Required work → Please give every record below again exactly, and keep the pictures out.

----------------

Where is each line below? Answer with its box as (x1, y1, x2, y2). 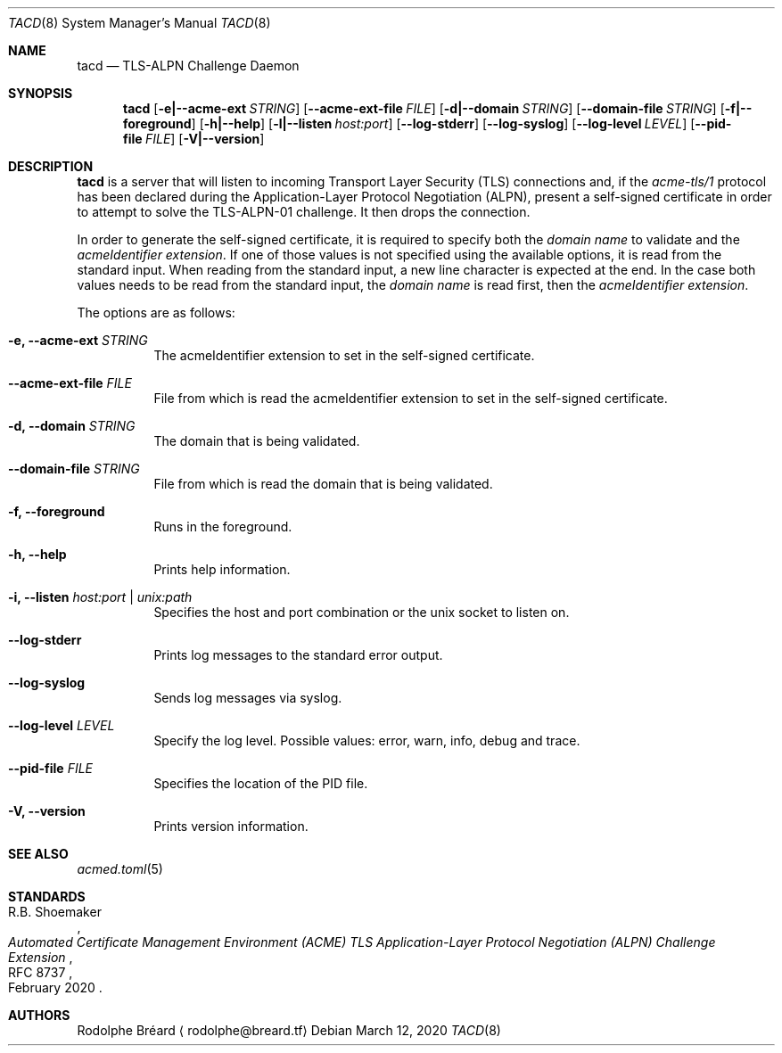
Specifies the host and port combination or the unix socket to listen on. (153, 605, 570, 620)
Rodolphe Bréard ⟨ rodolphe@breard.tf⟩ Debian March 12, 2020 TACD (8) (77, 1023, 501, 1038)
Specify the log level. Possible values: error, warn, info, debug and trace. (153, 733, 580, 748)
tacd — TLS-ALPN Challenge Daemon (77, 58, 300, 73)
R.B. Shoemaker (8, 904, 102, 919)
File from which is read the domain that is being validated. (153, 476, 493, 491)
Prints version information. (153, 819, 309, 834)
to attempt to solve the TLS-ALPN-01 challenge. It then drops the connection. (77, 204, 531, 219)
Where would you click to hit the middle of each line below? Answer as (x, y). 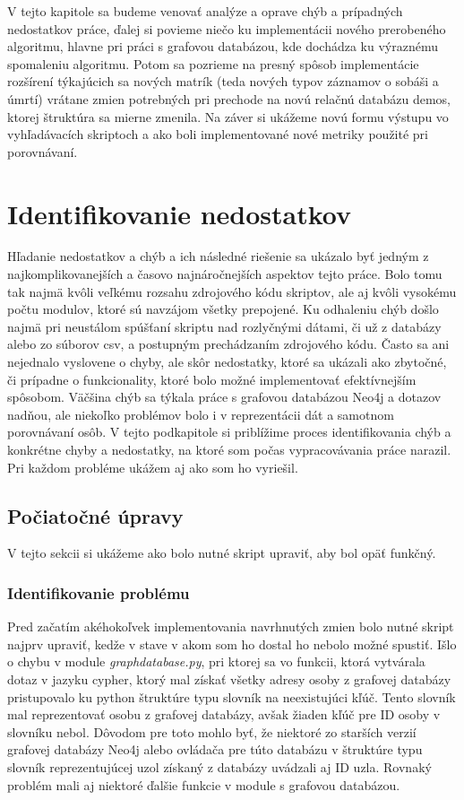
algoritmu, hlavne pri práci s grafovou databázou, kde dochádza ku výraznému (223, 46)
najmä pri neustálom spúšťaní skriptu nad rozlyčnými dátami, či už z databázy (224, 326)
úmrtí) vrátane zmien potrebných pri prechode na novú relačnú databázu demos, (229, 98)
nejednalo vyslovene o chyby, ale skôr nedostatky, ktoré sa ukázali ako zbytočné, (227, 362)
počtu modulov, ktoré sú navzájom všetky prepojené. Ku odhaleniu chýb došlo (223, 309)
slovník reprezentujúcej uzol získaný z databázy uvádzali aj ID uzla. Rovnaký (219, 766)
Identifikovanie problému (99, 592)
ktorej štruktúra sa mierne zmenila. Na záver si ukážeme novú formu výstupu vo (228, 116)
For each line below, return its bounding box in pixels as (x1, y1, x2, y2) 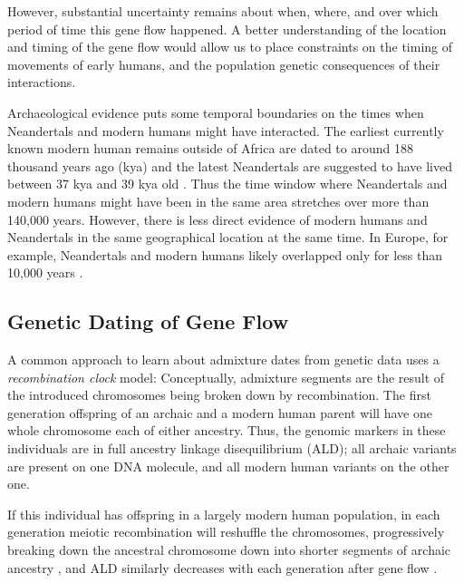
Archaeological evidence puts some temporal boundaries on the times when (7, 102, 424, 121)
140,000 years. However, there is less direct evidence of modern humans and (7, 209, 428, 228)
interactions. (7, 73, 76, 92)
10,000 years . (7, 263, 83, 282)
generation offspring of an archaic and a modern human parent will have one (7, 403, 432, 422)
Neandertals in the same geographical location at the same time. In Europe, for (7, 228, 449, 247)
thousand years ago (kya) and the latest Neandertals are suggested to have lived (7, 156, 452, 175)
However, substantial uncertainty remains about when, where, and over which (7, 2, 439, 20)
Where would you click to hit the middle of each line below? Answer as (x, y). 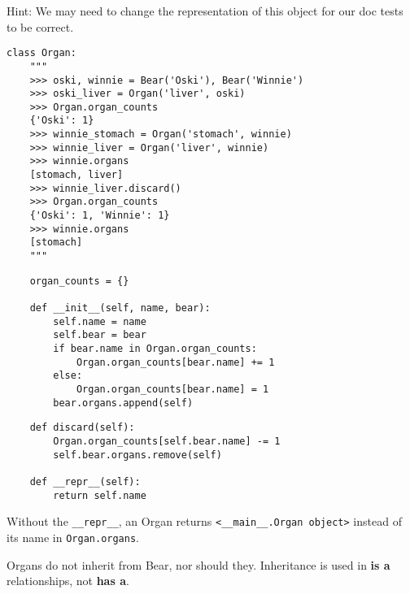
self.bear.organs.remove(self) (137, 455)
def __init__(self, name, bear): (120, 308)
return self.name (100, 495)
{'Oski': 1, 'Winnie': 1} (100, 216)
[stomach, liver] (76, 175)
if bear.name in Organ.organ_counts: (155, 348)
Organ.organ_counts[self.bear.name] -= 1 (167, 441)
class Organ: (41, 53)
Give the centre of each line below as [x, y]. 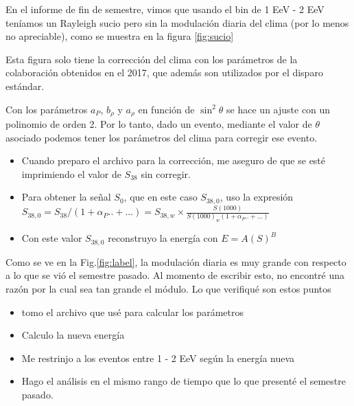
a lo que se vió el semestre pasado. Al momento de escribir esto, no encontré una [175, 275]
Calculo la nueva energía [73, 335]
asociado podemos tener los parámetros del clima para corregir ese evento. [162, 137]
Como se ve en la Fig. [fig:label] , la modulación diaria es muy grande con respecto [176, 261]
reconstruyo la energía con [163, 238]
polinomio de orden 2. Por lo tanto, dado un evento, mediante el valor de [159, 124]
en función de [166, 109]
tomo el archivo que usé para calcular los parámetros [132, 312]
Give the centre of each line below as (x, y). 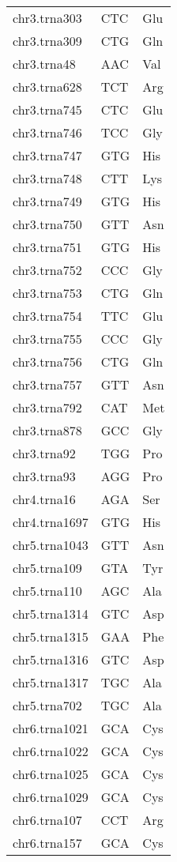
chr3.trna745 (47, 109)
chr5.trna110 (47, 591)
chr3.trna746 (47, 132)
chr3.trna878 (47, 430)
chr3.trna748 (47, 178)
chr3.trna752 (47, 270)
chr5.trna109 (47, 568)
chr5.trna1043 (51, 545)
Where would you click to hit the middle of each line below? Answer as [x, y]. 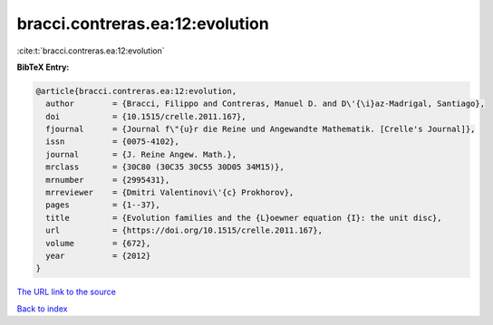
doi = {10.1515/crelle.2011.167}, [146, 116]
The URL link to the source [67, 292]
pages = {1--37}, [103, 205]
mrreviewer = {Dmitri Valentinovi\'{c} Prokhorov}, [170, 193]
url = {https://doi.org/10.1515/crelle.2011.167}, [184, 230]
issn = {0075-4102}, [113, 142]
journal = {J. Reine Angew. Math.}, [141, 154]
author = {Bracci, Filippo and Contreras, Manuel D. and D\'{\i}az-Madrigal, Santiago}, [265, 104]
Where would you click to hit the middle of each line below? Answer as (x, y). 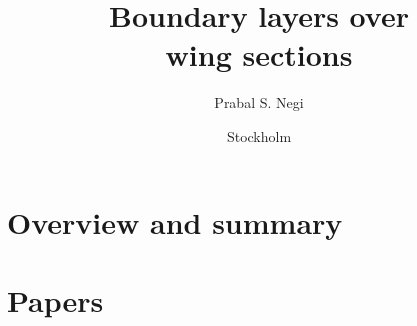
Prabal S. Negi (259, 102)
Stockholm (259, 135)
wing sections (259, 54)
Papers (55, 299)
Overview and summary (175, 221)
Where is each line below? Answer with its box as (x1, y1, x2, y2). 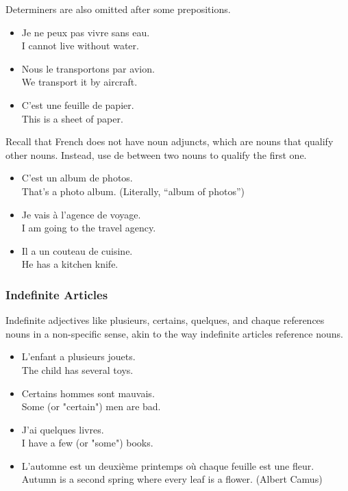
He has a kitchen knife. (21, 257, 119, 271)
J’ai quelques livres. (21, 422, 104, 436)
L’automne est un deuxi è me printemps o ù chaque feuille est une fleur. (21, 458, 314, 473)
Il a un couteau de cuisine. (21, 243, 133, 257)
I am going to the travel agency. (21, 221, 156, 235)
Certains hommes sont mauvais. (21, 386, 155, 400)
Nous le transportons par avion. (21, 61, 155, 75)
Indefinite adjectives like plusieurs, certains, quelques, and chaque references (5, 313, 325, 327)
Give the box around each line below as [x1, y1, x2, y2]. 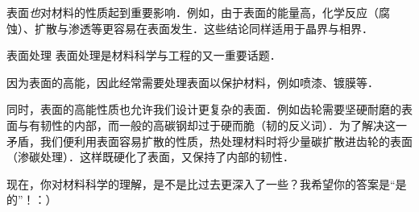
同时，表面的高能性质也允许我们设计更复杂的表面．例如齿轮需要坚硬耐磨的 [6, 101, 401, 118]
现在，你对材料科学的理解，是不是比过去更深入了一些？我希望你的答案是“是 [6, 175, 407, 192]
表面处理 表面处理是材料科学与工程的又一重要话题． [6, 47, 281, 64]
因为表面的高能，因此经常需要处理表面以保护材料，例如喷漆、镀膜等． [6, 73, 379, 90]
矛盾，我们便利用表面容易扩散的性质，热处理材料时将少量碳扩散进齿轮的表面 [6, 132, 413, 149]
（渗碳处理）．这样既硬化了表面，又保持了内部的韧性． [6, 148, 294, 165]
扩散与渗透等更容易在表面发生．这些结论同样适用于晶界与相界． [34, 19, 373, 36]
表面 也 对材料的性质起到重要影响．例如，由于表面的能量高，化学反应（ [6, 4, 379, 20]
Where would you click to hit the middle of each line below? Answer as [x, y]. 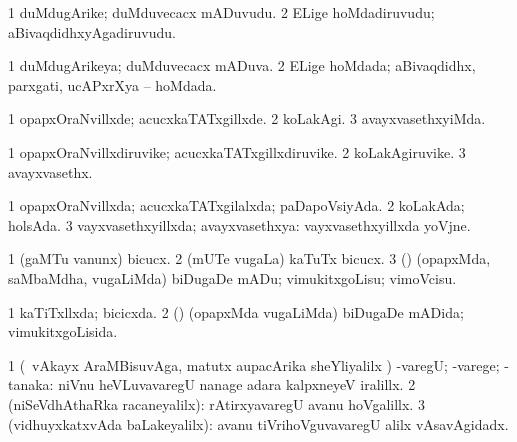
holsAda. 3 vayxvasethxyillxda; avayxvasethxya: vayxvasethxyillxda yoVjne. [239, 224]
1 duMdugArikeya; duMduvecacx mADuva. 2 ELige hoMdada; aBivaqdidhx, [242, 65]
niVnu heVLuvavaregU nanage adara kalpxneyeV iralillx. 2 [237, 384]
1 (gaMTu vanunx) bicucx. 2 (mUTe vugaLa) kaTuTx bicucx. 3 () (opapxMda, [249, 258]
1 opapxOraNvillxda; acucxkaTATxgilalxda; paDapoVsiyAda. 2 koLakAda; [236, 205]
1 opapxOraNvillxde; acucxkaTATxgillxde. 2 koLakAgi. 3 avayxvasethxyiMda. [247, 118]
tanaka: [31, 384]
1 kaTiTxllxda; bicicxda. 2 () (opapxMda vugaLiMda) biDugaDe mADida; [236, 311]
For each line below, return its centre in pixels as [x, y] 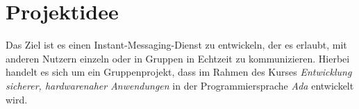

----------------

Answer for the task →
Where is each line below? Answer with its box as (x1, y1, x2, y2). 
Specifies the host and port combination or the unix socket to listen on. (153, 605, 570, 620)
Rodolphe Bréard ⟨ rodolphe@breard.tf⟩ Debian March 12, 2020 TACD (8) (77, 1023, 501, 1038)
Specify the log level. Possible values: error, warn, info, debug and trace. (153, 733, 580, 748)
tacd — TLS-ALPN Challenge Daemon (77, 58, 300, 73)
R.B. Shoemaker (8, 904, 102, 919)
File from which is read the domain that is being validated. (153, 476, 493, 491)
Prints version information. (153, 819, 309, 834)
to attempt to solve the TLS-ALPN-01 challenge. It then drops the connection. (77, 204, 531, 219)
Where would you click to hit the middle of each line below? Answer as (x, y). 
algoritmu, hlavne pri práci s grafovou databázou, kde dochádza ku výraznému (223, 46)
najmä pri neustálom spúšťaní skriptu nad rozlyčnými dátami, či už z databázy (224, 326)
úmrtí) vrátane zmien potrebných pri prechode na novú relačnú databázu demos, (229, 98)
nejednalo vyslovene o chyby, ale skôr nedostatky, ktoré sa ukázali ako zbytočné, (227, 362)
počtu modulov, ktoré sú navzájom všetky prepojené. Ku odhaleniu chýb došlo (223, 309)
slovník reprezentujúcej uzol získaný z databázy uvádzali aj ID uzla. Rovnaký (219, 766)
Identifikovanie problému (99, 592)
ktorej štruktúra sa mierne zmenila. Na záver si ukážeme novú formu výstupu vo (228, 116)
For each line below, return its bounding box in pixels as (x1, y1, x2, y2) 
Archaeological evidence puts some temporal boundaries on the times when (7, 102, 424, 121)
140,000 years. However, there is less direct evidence of modern humans and (7, 209, 428, 228)
interactions. (7, 73, 76, 92)
10,000 years . (7, 263, 83, 282)
generation offspring of an archaic and a modern human parent will have one (7, 403, 432, 422)
Neandertals in the same geographical location at the same time. In Europe, for (7, 228, 449, 247)
thousand years ago (kya) and the latest Neandertals are suggested to have lived (7, 156, 452, 175)
However, substantial uncertainty remains about when, where, and over which (7, 2, 439, 20)
Where would you click to hit the middle of each line below? Answer as (x, y). 
self.bear.organs.remove(self) (137, 455)
def __init__(self, name, bear): (120, 308)
return self.name (100, 495)
{'Oski': 1, 'Winnie': 1} (100, 216)
[stomach, liver] (76, 175)
if bear.name in Organ.organ_counts: (155, 348)
Organ.organ_counts[self.bear.name] -= 1 (167, 441)
class Organ: (41, 53)
Give the centre of each line below as [x, y]. 
a lo que se vió el semestre pasado. Al momento de escribir esto, no encontré una [175, 275]
Calculo la nueva energía [73, 335]
asociado podemos tener los parámetros del clima para corregir ese evento. [162, 137]
Como se ve en la Fig. [fig:label] , la modulación diaria es muy grande con respecto [176, 261]
reconstruyo la energía con [163, 238]
polinomio de orden 2. Por lo tanto, dado un evento, mediante el valor de [159, 124]
en función de [166, 109]
tomo el archivo que usé para calcular los parámetros [132, 312]
Give the centre of each line below as (x, y). 
chr3.trna745 (47, 109)
chr5.trna110 (47, 591)
chr3.trna746 (47, 132)
chr3.trna878 (47, 430)
chr3.trna748 (47, 178)
chr3.trna752 (47, 270)
chr5.trna109 (47, 568)
chr5.trna1043 (51, 545)
Where would you click to hit the middle of each line below? Answer as [x, y]. 
doi = {10.1515/crelle.2011.167}, [146, 116]
The URL link to the source [67, 292]
pages = {1--37}, [103, 205]
mrreviewer = {Dmitri Valentinovi\'{c} Prokhorov}, [170, 193]
url = {https://doi.org/10.1515/crelle.2011.167}, [184, 230]
issn = {0075-4102}, [113, 142]
journal = {J. Reine Angew. Math.}, [141, 154]
author = {Bracci, Filippo and Contreras, Manuel D. and D\'{\i}az-Madrigal, Santiago}, [265, 104]
Where would you click to hit the middle of each line below? Answer as (x, y). 
Prabal S. Negi (259, 102)
Stockholm (259, 135)
wing sections (259, 54)
Papers (55, 299)
Overview and summary (175, 221)
Where is each line below? Answer with its box as (x1, y1, x2, y2). 
He has a kitchen knife. (21, 257, 119, 271)
J’ai quelques livres. (21, 422, 104, 436)
L’automne est un deuxi è me printemps o ù chaque feuille est une fleur. (21, 458, 314, 473)
Il a un couteau de cuisine. (21, 243, 133, 257)
I am going to the travel agency. (21, 221, 156, 235)
Certains hommes sont mauvais. (21, 386, 155, 400)
Nous le transportons par avion. (21, 61, 155, 75)
Indefinite adjectives like plusieurs, certains, quelques, and chaque references (5, 313, 325, 327)
Give the box around each line below as [x1, y1, x2, y2]. 
同时，表面的高能性质也允许我们设计更复杂的表面．例如齿轮需要坚硬耐磨的 [6, 101, 401, 118]
现在，你对材料科学的理解，是不是比过去更深入了一些？我希望你的答案是“是 [6, 175, 407, 192]
表面处理 表面处理是材料科学与工程的又一重要话题． [6, 47, 281, 64]
因为表面的高能，因此经常需要处理表面以保护材料，例如喷漆、镀膜等． [6, 73, 379, 90]
矛盾，我们便利用表面容易扩散的性质，热处理材料时将少量碳扩散进齿轮的表面 [6, 132, 413, 149]
（渗碳处理）．这样既硬化了表面，又保持了内部的韧性． [6, 148, 294, 165]
扩散与渗透等更容易在表面发生．这些结论同样适用于晶界与相界． [34, 19, 373, 36]
表面 也 对材料的性质起到重要影响．例如，由于表面的能量高，化学反应（ [6, 4, 379, 20]
Where would you click to hit the middle of each line below? Answer as [x, y]. 
holsAda. 3 vayxvasethxyillxda; avayxvasethxya: vayxvasethxyillxda yoVjne. [239, 224]
1 duMdugArikeya; duMduvecacx mADuva. 2 ELige hoMdada; aBivaqdidhx, [242, 65]
niVnu heVLuvavaregU nanage adara kalpxneyeV iralillx. 2 [237, 384]
1 (gaMTu vanunx) bicucx. 2 (mUTe vugaLa) kaTuTx bicucx. 3 () (opapxMda, [249, 258]
1 opapxOraNvillxda; acucxkaTATxgilalxda; paDapoVsiyAda. 2 koLakAda; [236, 205]
1 opapxOraNvillxde; acucxkaTATxgillxde. 2 koLakAgi. 3 avayxvasethxyiMda. [247, 118]
tanaka: [31, 384]
1 kaTiTxllxda; bicicxda. 2 () (opapxMda vugaLiMda) biDugaDe mADida; [236, 311]
For each line below, return its centre in pixels as [x, y] 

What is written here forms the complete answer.